193 0 Kommentare GRI Bio Reports First Quarter 2024 Financial Results and Provides Corporate Update

Interim data readout of Phase 2a biomarker study evaluating lead program GRI-0621 for the treatment of Idiopathic Pulmonary Fibrosis (IPF) expected Q3 2024 and topline data on track for Q4 2024

Ongoing progress of Investigational New Drug (IND) enabling studies in systemic lupus erythematosus (SLE) program for GRI-0803 with IND filing expected in H2 2024

LA JOLLA, CA, May 13, 2024 (GLOBE NEWSWIRE) -- GRI Bio, Inc. (NASDAQ: GRI) (“GRI Bio” or the “Company”), a biotechnology company advancing an innovative pipeline of Natural Killer T (NKT) cell modulators for the treatment of inflammatory, fibrotic and autoimmune diseases, today reported its financial results for the first quarter ended March 31, 2024 and provided a corporate update.

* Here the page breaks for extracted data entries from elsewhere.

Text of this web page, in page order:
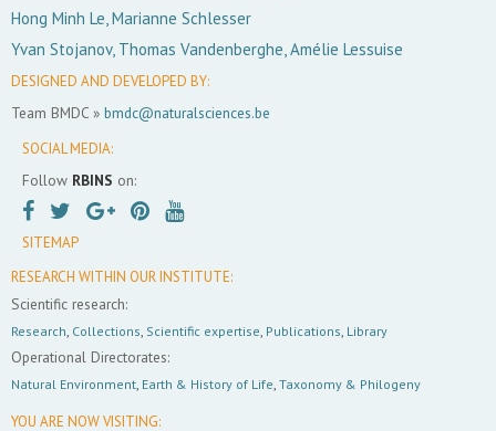
Hong Minh Le, Marianne Schlesser
Yvan Stojanov, Thomas Vandenberghe, Amélie Lessuise
DESIGNED AND DEVELOPED BY:
Team BMDC » bmdc@naturalsciences.be
SOCIAL MEDIA:
Follow RBINS on:
SITEMAP
RESEARCH WITHIN OUR INSTITUTE:
Scientific research:
Research, Collections, Scientific expertise, Publications, Library
Operational Directorates:
Natural Environment, Earth & History of Life, Taxonomy & Philogeny
YOU ARE NOW VISITING:
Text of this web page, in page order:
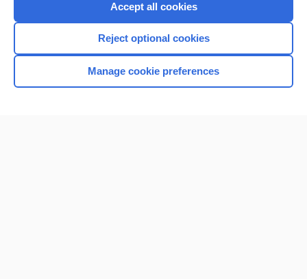
Home
Accept all cookies
Reject optional cookies
Manage cookie preferences
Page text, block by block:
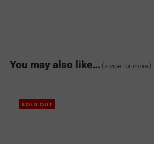
You may also like… (swipe for more)
SOLD OUT
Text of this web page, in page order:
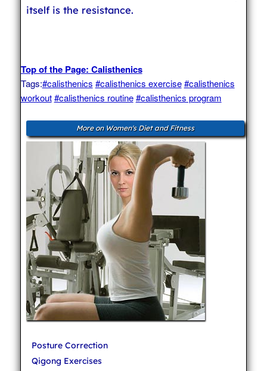
itself is the resistance.
Top of the Page: Calisthenics
Tags:#calisthenics #calisthenics exercise #calisthenics
workout #calisthenics routine #calisthenics program
More on Women's Diet and Fitness
Posture Correction
Qigong Exercises
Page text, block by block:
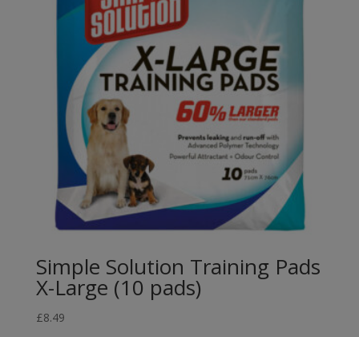
Simple Solution Training Pads
X-Large (10 pads)
£8.49
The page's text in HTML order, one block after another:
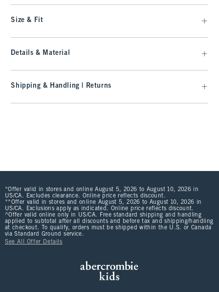
Size & Fit
Details & Material
Shipping & Handling | Returns
*Offer valid in stores and online August 5, 2026 to August 10, 2026 in
US/CA. Excludes clearance. Online price reflects discount.
**Offer valid in stores and online August 5, 2026 to August 10, 2026 in
US/CA. Exclusions apply as indicated. Online price reflects discount.
^Offer valid online only in US/CA. Free standard shipping and handling
applied to subtotal after all discounts and before tax and shipping/handling
at checkout. To qualify, orders must be shipped within the U.S. or Canada
via Standard Ground service.
See All Offer Details
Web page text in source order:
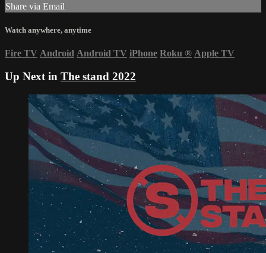
Share via Email
Watch anywhere, anytime
Fire TV Android Android TV iPhone Roku ® Apple TV
Up Next in The stand 2022
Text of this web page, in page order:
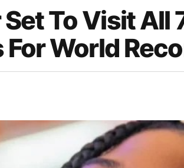
To Visit All
World
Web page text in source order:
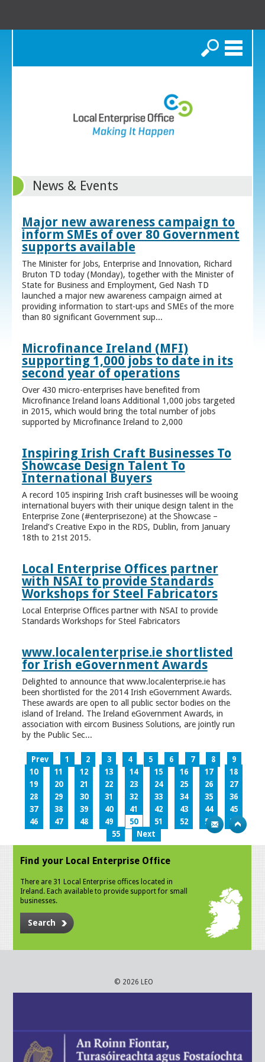
Search
News & Events
Major new awareness campaign to
inform SMEs of over 80 Government
supports available
The Minister for Jobs, Enterprise and Innovation, Richard
Bruton TD today (Monday), together with the Minister of
State for Business and Employment, Ged Nash TD
launched a major new awareness campaign aimed at
providing information to start-ups and SMEs of the more
than 80 significant Government sup...
Microfinance Ireland (MFI)
supporting 1,000 jobs to date in its
second year of operations
Over 430 micro-enterprises have benefited from
Microfinance Ireland loans Additional 1,000 jobs targeted
in 2015, which would bring the total number of jobs
supported by Microfinance Ireland to 2,000
Inspiring Irish Craft Businesses To
Showcase Design Talent To
International Buyers
A record 105 inspiring Irish craft businesses will be wooing
international buyers with their unique design talent in the
Enterprise Zone (#enterprisezone) at the Showcase –
Ireland’s Creative Expo in the RDS, Dublin, from January
18th to 21st 2015.
Local Enterprise Offices partner
with NSAI to provide Standards
Workshops for Steel Fabricators
Local Enterprise Offices partner with NSAI to provide
Standards Workshops for Steel Fabricators
www.localenterprise.ie shortlisted
for Irish eGovernment Awards
Delighted to announce that www.localenterprise.ie has
been shortlisted for the 2014 Irish eGovernment Awards.
These awards are open to all public sector bodies on the
island of Ireland. The Ireland eGovernment Awards, in
association with eircom Business Solutions, are jointly run
by the Public Sec...
Prev 1 2 3 4 5 6 7 8
9
10
11 12 13 14 15 16 17
18
19
20 21 22 23 24 25 26
27
28
29 30 31 32 33 34 35
36
37
38 39 40 41 42 43 44
45
46
47 48 49 50 51 52 53
54
55
Next
Find your Local Enterprise Office
There are 31 Local Enterprise offices located in
Ireland. Each available to provide support for small
businesses.
Search
© 2026 LEO
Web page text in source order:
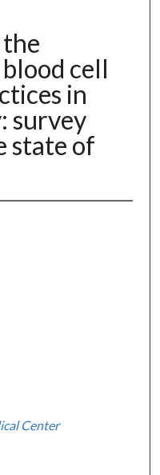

"We continue to execute on both the clinical and corporate fronts. Our team is working diligently to drive our Phase 2a biomarker study in IPF toward interim data readout which we believe will provide valuable insight for our development program moving forward,” commented Marc Hertz, PhD, Chief Executive Officer of GRI Bio. “On the corporate side, we continue to bolster our patent estate as well as actively engage with and present at scientific meetings which we believe underscore the potential of GRI-0621. We are committed to building a growing body of data and believe we are positioned to unlock significant value in 2024.”

Recent Highlights

Announced oral presentation at the 14^th International Congress on Autoimmunity;
Expanded intellectual property protection for proprietary NKT cell modulators with issuance of Korea patent;
Announced abstract titled, “Altered NKT Cell Populations in the Airways of Patients with IPF,” has been accepted for poster presentation at the 2024 American Thoracic Society International Conference;
Received notice of allowance for Canadian patent covering proprietary NKT cell modulators;
Received authorization of the Company’s Clinical Trial Application (CTA) by the United Kingdom (UK) Medicines and Healthcare Products Regulatory Agency (MHRA) to initiate a Phase 2a biomarker study evaluating GRI-0621 for the treatment of IPF in the UK; and
Closed a public offering with participation from healthcare focused institutional investors for aggregate gross proceeds of $5.5 million.